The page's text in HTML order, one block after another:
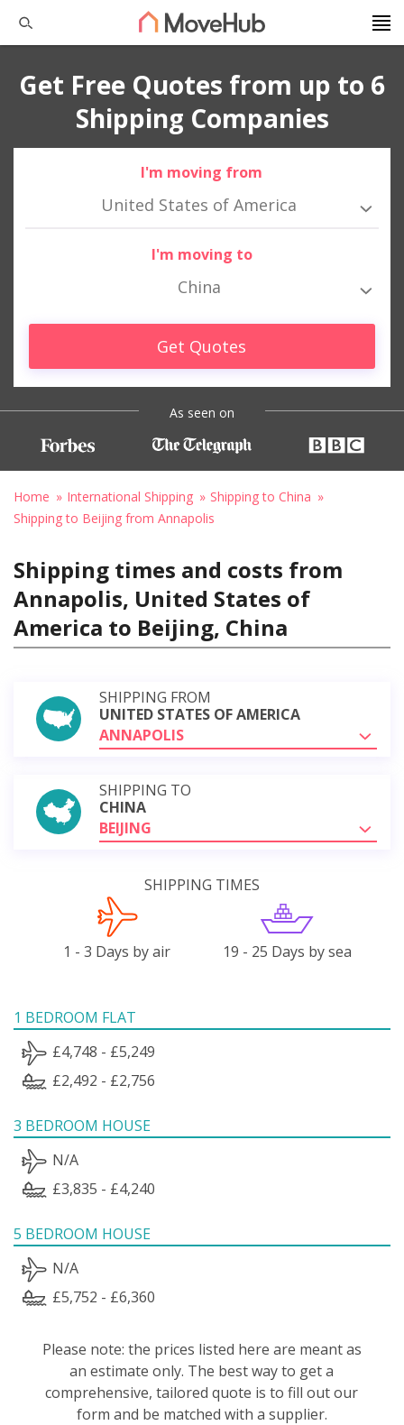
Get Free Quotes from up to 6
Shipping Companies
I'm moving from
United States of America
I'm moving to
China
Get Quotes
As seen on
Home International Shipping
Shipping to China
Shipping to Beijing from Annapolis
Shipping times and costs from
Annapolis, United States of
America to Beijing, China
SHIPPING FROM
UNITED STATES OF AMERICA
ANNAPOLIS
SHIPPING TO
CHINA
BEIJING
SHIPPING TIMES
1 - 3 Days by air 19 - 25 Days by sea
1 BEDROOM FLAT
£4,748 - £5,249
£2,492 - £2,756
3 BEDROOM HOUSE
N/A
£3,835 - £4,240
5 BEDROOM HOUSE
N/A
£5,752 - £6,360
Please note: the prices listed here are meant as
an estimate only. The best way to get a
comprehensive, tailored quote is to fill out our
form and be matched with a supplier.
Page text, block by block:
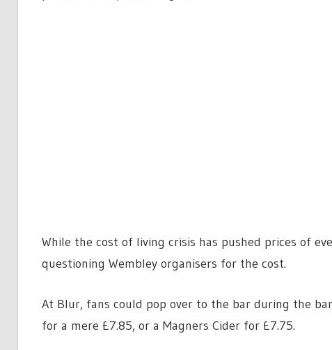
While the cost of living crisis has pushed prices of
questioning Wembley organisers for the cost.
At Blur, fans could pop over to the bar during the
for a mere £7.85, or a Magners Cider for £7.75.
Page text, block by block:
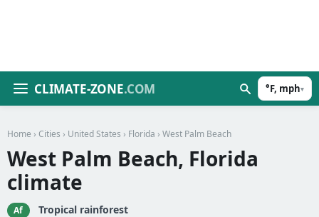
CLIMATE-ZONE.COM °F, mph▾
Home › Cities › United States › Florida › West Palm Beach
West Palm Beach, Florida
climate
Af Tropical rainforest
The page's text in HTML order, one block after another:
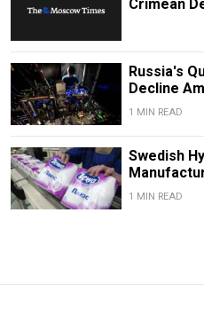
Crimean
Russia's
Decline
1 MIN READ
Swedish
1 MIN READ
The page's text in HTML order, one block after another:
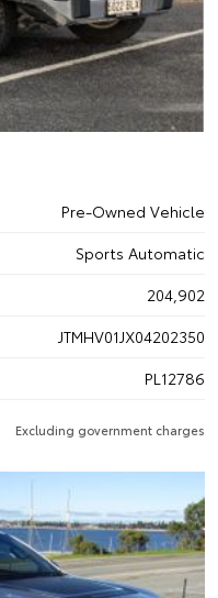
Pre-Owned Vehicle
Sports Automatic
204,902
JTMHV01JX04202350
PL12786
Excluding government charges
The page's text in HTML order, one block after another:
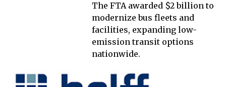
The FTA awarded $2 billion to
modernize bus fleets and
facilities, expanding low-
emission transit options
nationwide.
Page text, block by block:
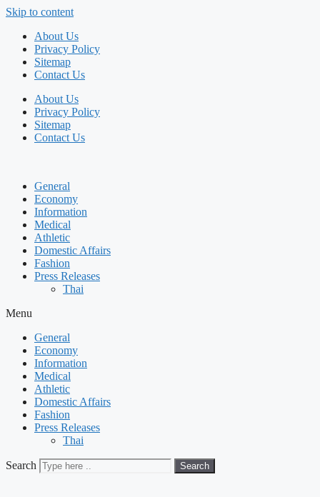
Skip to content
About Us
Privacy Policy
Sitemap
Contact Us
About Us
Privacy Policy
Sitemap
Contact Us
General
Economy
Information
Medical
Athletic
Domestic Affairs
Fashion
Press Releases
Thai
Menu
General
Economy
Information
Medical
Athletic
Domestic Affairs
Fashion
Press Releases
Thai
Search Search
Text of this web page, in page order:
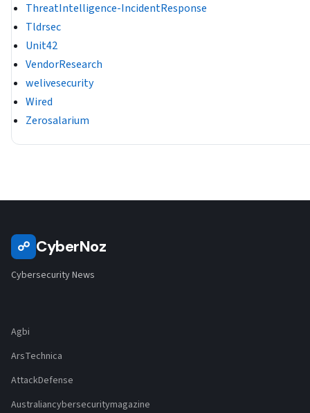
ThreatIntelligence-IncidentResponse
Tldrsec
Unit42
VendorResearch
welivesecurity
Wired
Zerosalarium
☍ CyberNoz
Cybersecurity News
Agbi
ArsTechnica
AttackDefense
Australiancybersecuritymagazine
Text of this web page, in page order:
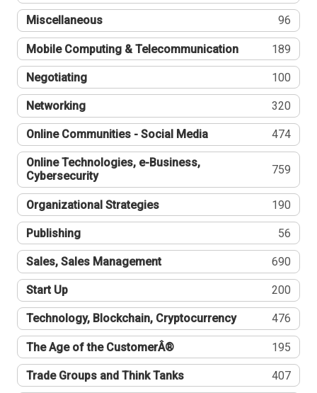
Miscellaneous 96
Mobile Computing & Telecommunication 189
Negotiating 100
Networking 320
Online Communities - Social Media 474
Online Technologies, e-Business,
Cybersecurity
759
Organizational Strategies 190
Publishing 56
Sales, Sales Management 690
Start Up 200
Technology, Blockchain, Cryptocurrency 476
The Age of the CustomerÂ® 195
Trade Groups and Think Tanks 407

────────

# What is expected
Word for word, give the listing above again, but drop any pictures.

# Final answer
The page's text in HTML order, one block after another:
Get Free Quotes from up to 6
Shipping Companies
I'm moving from
United States of America
I'm moving to
China
Get Quotes
As seen on
Home International Shipping
Shipping to China
Shipping to Beijing from Annapolis
Shipping times and costs from
Annapolis, United States of
America to Beijing, China
SHIPPING FROM
UNITED STATES OF AMERICA
ANNAPOLIS
SHIPPING TO
CHINA
BEIJING
SHIPPING TIMES
1 - 3 Days by air 19 - 25 Days by sea
1 BEDROOM FLAT
£4,748 - £5,249
£2,492 - £2,756
3 BEDROOM HOUSE
N/A
£3,835 - £4,240
5 BEDROOM HOUSE
N/A
£5,752 - £6,360
Please note: the prices listed here are meant as
an estimate only. The best way to get a
comprehensive, tailored quote is to fill out our
form and be matched with a supplier.
Page text, block by block:
While the cost of living crisis has pushed prices of
questioning Wembley organisers for the cost.
At Blur, fans could pop over to the bar during the
for a mere £7.85, or a Magners Cider for £7.75.
Page text, block by block:
CLIMATE-ZONE.COM °F, mph▾
Home › Cities › United States › Florida › West Palm Beach
West Palm Beach, Florida
climate
Af Tropical rainforest
The page's text in HTML order, one block after another:
Crimean
Russia's
Decline
1 MIN READ
Swedish
1 MIN READ
The page's text in HTML order, one block after another:
Pre-Owned Vehicle
Sports Automatic
204,902
JTMHV01JX04202350
PL12786
Excluding government charges
The page's text in HTML order, one block after another:
The FTA awarded $2 billion to
modernize bus fleets and
facilities, expanding low-
emission transit options
nationwide.
Page text, block by block:
Skip to content
About Us
Privacy Policy
Sitemap
Contact Us
About Us
Privacy Policy
Sitemap
Contact Us
General
Economy
Information
Medical
Athletic
Domestic Affairs
Fashion
Press Releases
Thai
Menu
General
Economy
Information
Medical
Athletic
Domestic Affairs
Fashion
Press Releases
Thai
Search Search
Text of this web page, in page order:
ThreatIntelligence-IncidentResponse
Tldrsec
Unit42
VendorResearch
welivesecurity
Wired
Zerosalarium
☍ CyberNoz
Cybersecurity News
Agbi
ArsTechnica
AttackDefense
Australiancybersecuritymagazine
Text of this web page, in page order:
Miscellaneous 96
Mobile Computing & Telecommunication 189
Negotiating 100
Networking 320
Online Communities - Social Media 474
Online Technologies, e-Business,
Cybersecurity
759
Organizational Strategies 190
Publishing 56
Sales, Sales Management 690
Start Up 200
Technology, Blockchain, Cryptocurrency 476
The Age of the CustomerÂ® 195
Trade Groups and Think Tanks 407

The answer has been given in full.